Uganda’s ministry of health, with support from United Nations agencies, gives vitamin A capsules to children aged 6 months to 5 years. But regularly delivering the capsules is difficult and costly – especially in rural areas.

That is where OFSP came in, according to Dr. Robert Mwanga. Mwanga shared the 2016 World Food Prize with two colleagues from the International Potato Center (CIP) for his work biofortifying OFSP. OFSP was first bred and released to farmers as early as 1999, though it really began to gain popularity in 2007. That’s when HarvestPlus began disseminating the potatoes to thousands of households across the country.

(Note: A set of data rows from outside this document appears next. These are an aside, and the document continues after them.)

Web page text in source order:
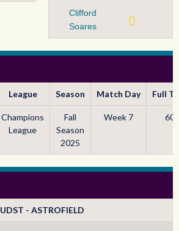
Clifford
Soares
League Season Match Day Full
Champions
League
Fall
Season
2025
Week 7 60'
UDST - ASTROFIELD
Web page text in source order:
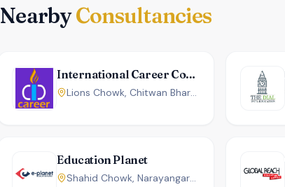
NearbyConsultancies
International Career Counseling Center
Lions Chowk, Chitwan Bharatpur, Nepal
Education Planet
Shahid Chowk, Narayangarh, Chitwan
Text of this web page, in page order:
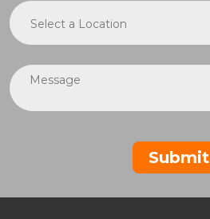
Location
Message
Submit
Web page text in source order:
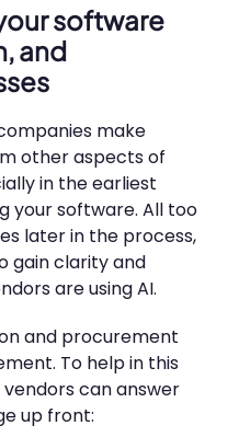
software
and
make
other aspects of
in the earliest
your software. All too
later in the process,
gain clarity and
are using AI.
and procurement
To help in this
can answer
up front:
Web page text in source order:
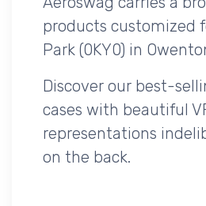
products customized
Park (0KY0) in
Discover our best-
cases with beautiful
representations
on the back.

HarvestPlus, an international research organization, has been one of the main forces behind global biofortification efforts. In Uganda, they are working with partners to convince farmers to grow OFSP through “seed loans” – distributing OFSP vines that farmers pay for over time with money or by distributing their own vines. And they are encouraging people like Sekiyanja to market the product, using its nutritional value as a selling point. Sekiyanja said she is now making more than enough money to support her family selling the potatoes and the products she makes from them.

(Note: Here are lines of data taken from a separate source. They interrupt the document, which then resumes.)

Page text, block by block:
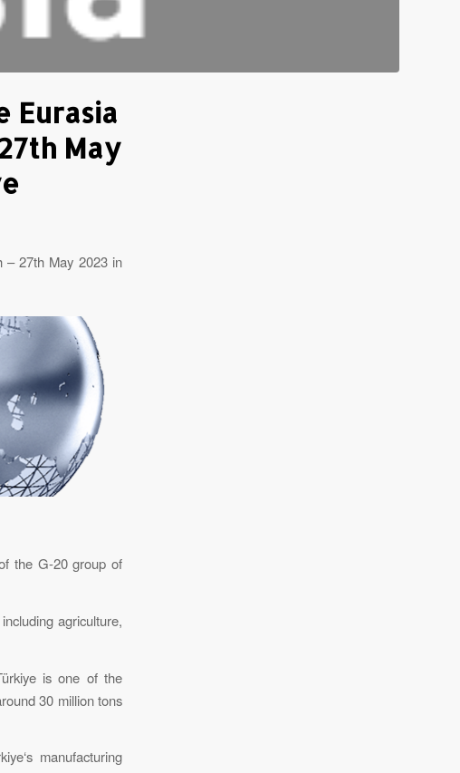
Eurasia
May
– 27th May 2023 in
the G-20 group of
agriculture,
is one of the
30 million tons
manufacturing

Success will be measured in whether more farmers are willing to grow the crop, whether more people will eat it and whether that translates to higher levels of vitamin A. The early results are promising.

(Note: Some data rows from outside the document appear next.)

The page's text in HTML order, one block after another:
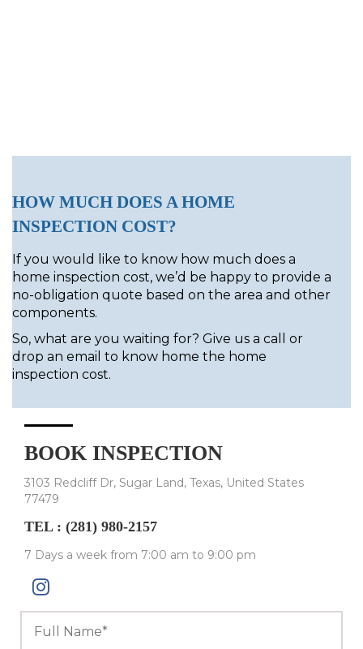
HOW MUCH DOES A HOME
INSPECTION COST?
If you would like to know how much does a
home inspection cost, we’d be happy to provide a
no-obligation quote based on the area and other
components.
So, what are you waiting for? Give us a call or
drop an email to know home the home
inspection cost.
BOOK INSPECTION
3103 Redcliff Dr, Sugar Land, Texas, United States
77479
TEL : (281) 980-2157
7 Days a week from 7:00 am to 9:00 pm

HarvestPlus estimates there are now 2.25 million OFSP farmers in Uganda, and the adoption rate of farmers growing the crop rose from 4.2 percent in 2013 to 28.2 percent in 2017. In an evaluation of one program that ran between 2007 and 2009, making OFSP available led to a two-thirds increase in vitamin A intake among both younger and older children and doubled the intake among women.

Since VAD is a problem affecting much of sub-Saharan Africa, these results could have global implications. In 2014, researchers found a deficiency prevalence of about 42 percent among children under 5 in Africa.

HarvestPlus notes that OFSP should not be seen as a magic bullet for overcoming VAD, but as a complement to other strategies, such as the continued distribution of vitamin A capsules. But CIP and its partners have been buoyed by the early success. They hope to reach 10 million households in 17 sub-Saharan African countries by 2020.

Selling the Sweet Potato

Back in Uganda, officials acknowledged there is more to be done, both to increase distribution and consumption, but also to research the effects.

When it comes to eating the food, Sylvia Magezi, the Uganda country manager for HarvestPlus, said they had set their own goal of 1 million households by 2021. They have so far reached about 600,000 households, according to their internal data.

“So it still needs different efforts to address it and biofortification is a cost-effective and sustainable intervention that can do it,” Magezi said. “So people should be growing and consuming [OFSP] more.”

That means advocates are ramping up their efforts to promote behavior change.

Mwanga said they are pushing initiatives, including getting readers and manuals that educate primary students about OFSP into schools. It has been a struggle to integrate them into the curriculum, he said, but these kinds of sustained efforts to build awareness are critical. They are also running radio programs and live dramas touting the benefits of the potatoes.

“You know the reason people take beer or Coke is because somebody is all the time reaching them through radio or TV [or] billboards,” he said. “When it comes to something that saves lives, there is a project for maybe one year, two years, five years. After the project finishes nobody talks about this wonder food so that frustrates.”

Magezi said it will take time to convince people to transition away from other varieties of sweet potato that have been around much longer.

“They ask themselves, ‘Why is it orange?’,” she said. “Then you have to explain that it’s orange because of the beta-Carotene, the vitamin A.”